What you are asked to do. Scan the lines below; pull out those with "Shin".
□ □ □
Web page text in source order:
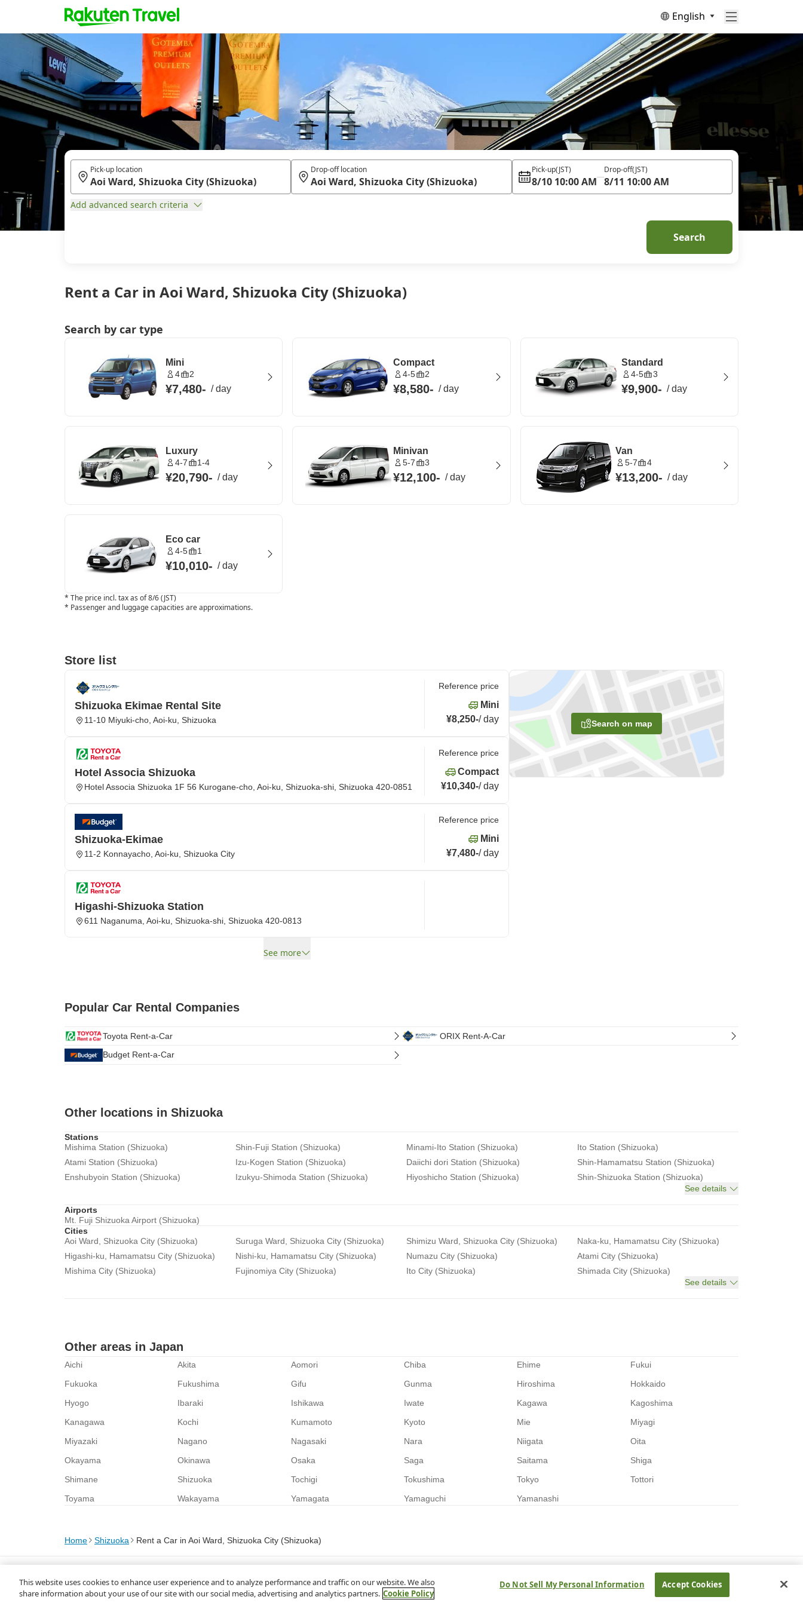
English
Rent a Car in Aoi Ward, Shizuoka City (Shizuoka)
Pick-up location Drop-off location Pick-up(JST)
8/10 10:00 AM
Drop-off(JST)
8/11 10:00 AM
Add advanced search criteria
Search
Search by car type
Mini
4 2
¥7,480- /day
Compact
4-5 2
¥8,580- /day
Standard
4-5 3
¥9,900- /day
Luxury
4-7 1-4
¥20,790- /day
Minivan
5-7 3
¥12,100- /day
Van
5-7 4
¥13,200- /day
Eco car
4-5 1
¥10,010- /day
* The price incl. tax as of 8/6 (JST)
* Passenger and luggage capacities are approximations.
Store list
Search on map
Shizuoka Ekimae Rental Site
11-10 Miyuki-cho, Aoi-ku, Shizuoka
Reference price
Mini
¥8,250-/day
Hotel Associa Shizuoka
Hotel Associa Shizuoka 1F 56 Kurogane-cho, Aoi-ku, Shizuoka-shi, Shizuoka 420-0851
Reference price
Compact
¥10,340-/day
Shizuoka-Ekimae
11-2 Konnayacho, Aoi-ku, Shizuoka City
Reference price
Mini
¥7,480-/day
Higashi-Shizuoka Station
611 Naganuma, Aoi-ku, Shizuoka-shi, Shizuoka 420-0813
See more
Popular Car Rental Companies
Toyota Rent-a-Car
ORIX Rent-A-Car
Budget Rent-a-Car
Other locations in Shizuoka
Stations
Mishima Station (Shizuoka)
Shin-Fuji Station (Shizuoka) Minami-Ito Station (Shizuoka)
Ito Station (Shizuoka)
Atami Station (Shizuoka)
Izu-Kogen Station (Shizuoka) Daiichi dori Station (Shizuoka)
Shin-Hamamatsu Station (Shizuoka)
Enshubyoin Station (Shizuoka)
Izukyu-Shimoda Station (Shizuoka) Hiyoshicho Station (Shizuoka)
Shin-Shizuoka Station (Shizuoka)
See details
Airports
Mt. Fuji Shizuoka Airport (Shizuoka)
Cities
Aoi Ward, Shizuoka City (Shizuoka)
Suruga Ward, Shizuoka City (Shizuoka) Shimizu Ward, Shizuoka City (Shizuoka)
Naka-ku, Hamamatsu City (Shizuoka)
Higashi-ku, Hamamatsu City (Shizuoka)
Nishi-ku, Hamamatsu City (Shizuoka) Numazu City (Shizuoka)
Atami City (Shizuoka)
Mishima City (Shizuoka)
Fujinomiya City (Shizuoka) Ito City (Shizuoka)
Shimada City (Shizuoka)
See details
Other areas in Japan
Aichi Akita Aomori Chiba Ehime
Fukui
Fukuoka
Fukushima Gifu Gunma Hiroshima
Hokkaido
Hyogo
Ibaraki Ishikawa Iwate Kagawa
Kagoshima
Kanagawa
Kochi Kumamoto Kyoto Mie
Miyagi
Miyazaki
Nagano Nagasaki Nara Niigata
Oita
Okayama
Okinawa Osaka Saga Saitama
Shiga
Shimane
Shizuoka Tochigi Tokushima Tokyo
Tottori
Toyama
Wakayama Yamagata Yamaguchi Yamanashi
Home Shizuoka Rent a Car in Aoi Ward, Shizuoka City (Shizuoka)
© Rakuten Group, Inc.
This website uses cookies to enhance user experience and to analyze performance and traffic on our website. We also
share information about your use of our site with our social media, advertising and analytics partners. Cookie Policy
Do Not Sell My Personal Information Accept Cookies
□ □ □
Solved problem.
Shin-Fuji Station (Shizuoka) Minami-Ito Station (Shizuoka)
Shin-Hamamatsu Station (Shizuoka)
Shin-Shizuoka Station (Shizuoka)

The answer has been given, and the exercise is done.